# Smart TV Help (Vudu App)



## joeltt1 (Apr 28, 2008)

Hello,

I have a several year old Samsung 60" Smart TV that I've streamed content on through the Smart TV "program", screen, whatever you want to call it; HBO GO, AMC, etc. I have all my Ultraviolet and Disney/Marvel content streamed through a service called "Vudu". It's decent on mobile platforms, and I've never had any issues in those mediums or streaming movies online (PC) from Vudu itself.

My Smart TV has the Vudu "app" loaded on it, and from what I can tell both my Smart TV OS and the Vudu app are both up to date. Whenever I load up the app and try to stream a movie, it will start to play it on either 1080p (Vudu calls it "HDX") or 720p, then like clockwork after 5 seconds or so, it instantly stops playback, popping up a "Thank you for finishing this movie, rate me" screen, then back to the root screen.
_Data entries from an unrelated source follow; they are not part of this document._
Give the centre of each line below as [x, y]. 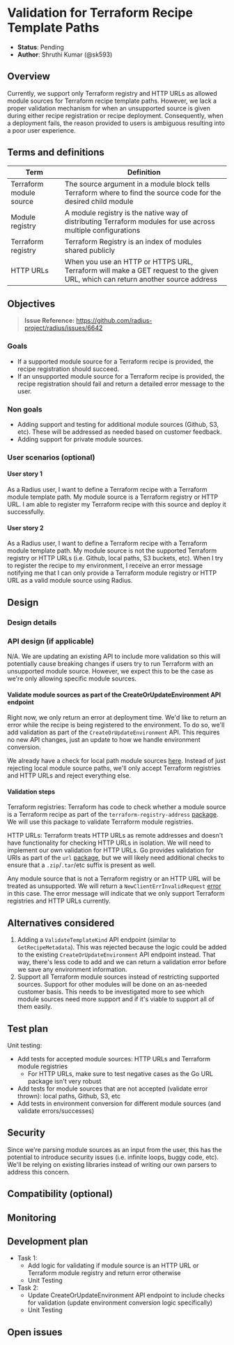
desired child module [99, 201]
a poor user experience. [42, 130]
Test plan [28, 1028]
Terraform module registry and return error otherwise [104, 1273]
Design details [32, 622]
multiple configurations [103, 230]
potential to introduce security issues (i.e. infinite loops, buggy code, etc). [113, 1157]
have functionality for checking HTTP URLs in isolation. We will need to [109, 843]
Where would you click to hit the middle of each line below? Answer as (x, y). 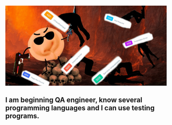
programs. (22, 116)
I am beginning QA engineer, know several (74, 100)
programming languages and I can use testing (80, 108)
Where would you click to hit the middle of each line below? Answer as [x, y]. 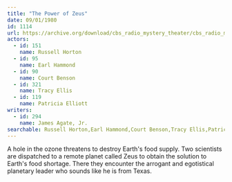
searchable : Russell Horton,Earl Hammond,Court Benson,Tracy [97, 129]
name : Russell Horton [50, 53]
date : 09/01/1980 [32, 20]
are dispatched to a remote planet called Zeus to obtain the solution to [107, 156]
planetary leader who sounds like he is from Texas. [79, 171]
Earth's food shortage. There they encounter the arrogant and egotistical [110, 164]
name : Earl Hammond [48, 65]
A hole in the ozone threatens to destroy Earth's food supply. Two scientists [115, 149]
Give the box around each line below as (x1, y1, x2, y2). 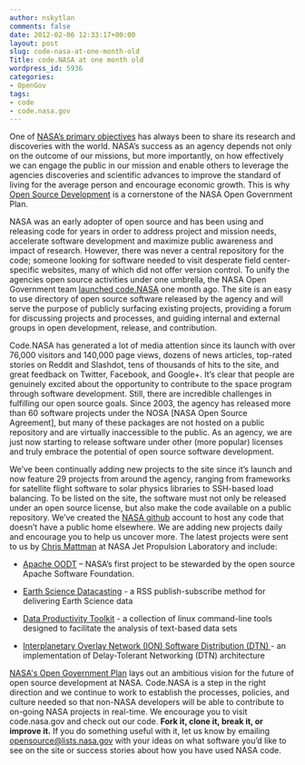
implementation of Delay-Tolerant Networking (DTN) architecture (22, 651, 265, 661)
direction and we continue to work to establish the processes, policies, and (9, 687, 290, 698)
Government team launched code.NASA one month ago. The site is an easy (9, 283, 292, 295)
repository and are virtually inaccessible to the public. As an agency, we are (9, 427, 292, 438)
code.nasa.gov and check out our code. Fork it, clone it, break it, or (9, 716, 263, 727)
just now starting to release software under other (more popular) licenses (9, 437, 283, 448)
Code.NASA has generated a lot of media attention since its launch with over (9, 340, 296, 351)
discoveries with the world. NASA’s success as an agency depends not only (9, 141, 292, 152)
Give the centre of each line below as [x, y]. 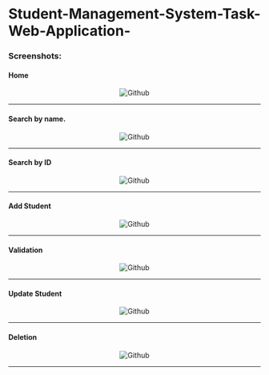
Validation [26, 250]
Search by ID [30, 163]
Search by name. [37, 119]
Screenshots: [35, 56]
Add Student [30, 206]
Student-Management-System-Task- [134, 14]
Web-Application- [70, 31]
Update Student [35, 293]
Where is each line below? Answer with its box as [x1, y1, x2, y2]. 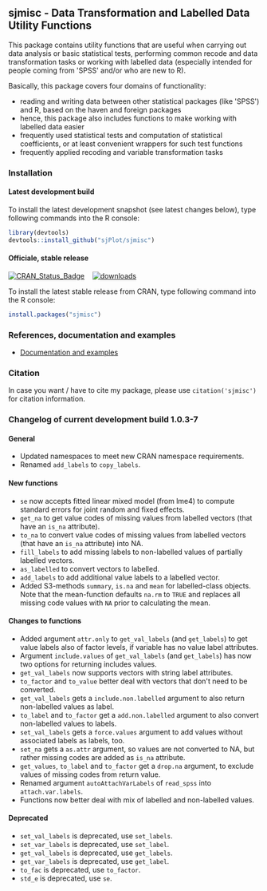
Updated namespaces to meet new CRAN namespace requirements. [19, 451, 245, 461]
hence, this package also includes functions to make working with [19, 113, 238, 123]
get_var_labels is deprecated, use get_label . [19, 857, 170, 866]
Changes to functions [8, 616, 82, 626]
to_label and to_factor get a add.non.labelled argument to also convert [19, 710, 259, 719]
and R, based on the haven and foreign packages [19, 105, 182, 114]
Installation [8, 167, 53, 178]
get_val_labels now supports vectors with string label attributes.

This is a screen I would typically see pop up after FINISHING a movie, not interrupting and stopping the playback altogether. 

Its annoying, can't play any movies on this service, haven't been able to find this issue on this service anywhere else...Any thoughts?


----------



## Corday (Mar 3, 2010)

Ask your question directly to Vudu via Email: https://support.vudu.com/?supportPage=answers/list


----------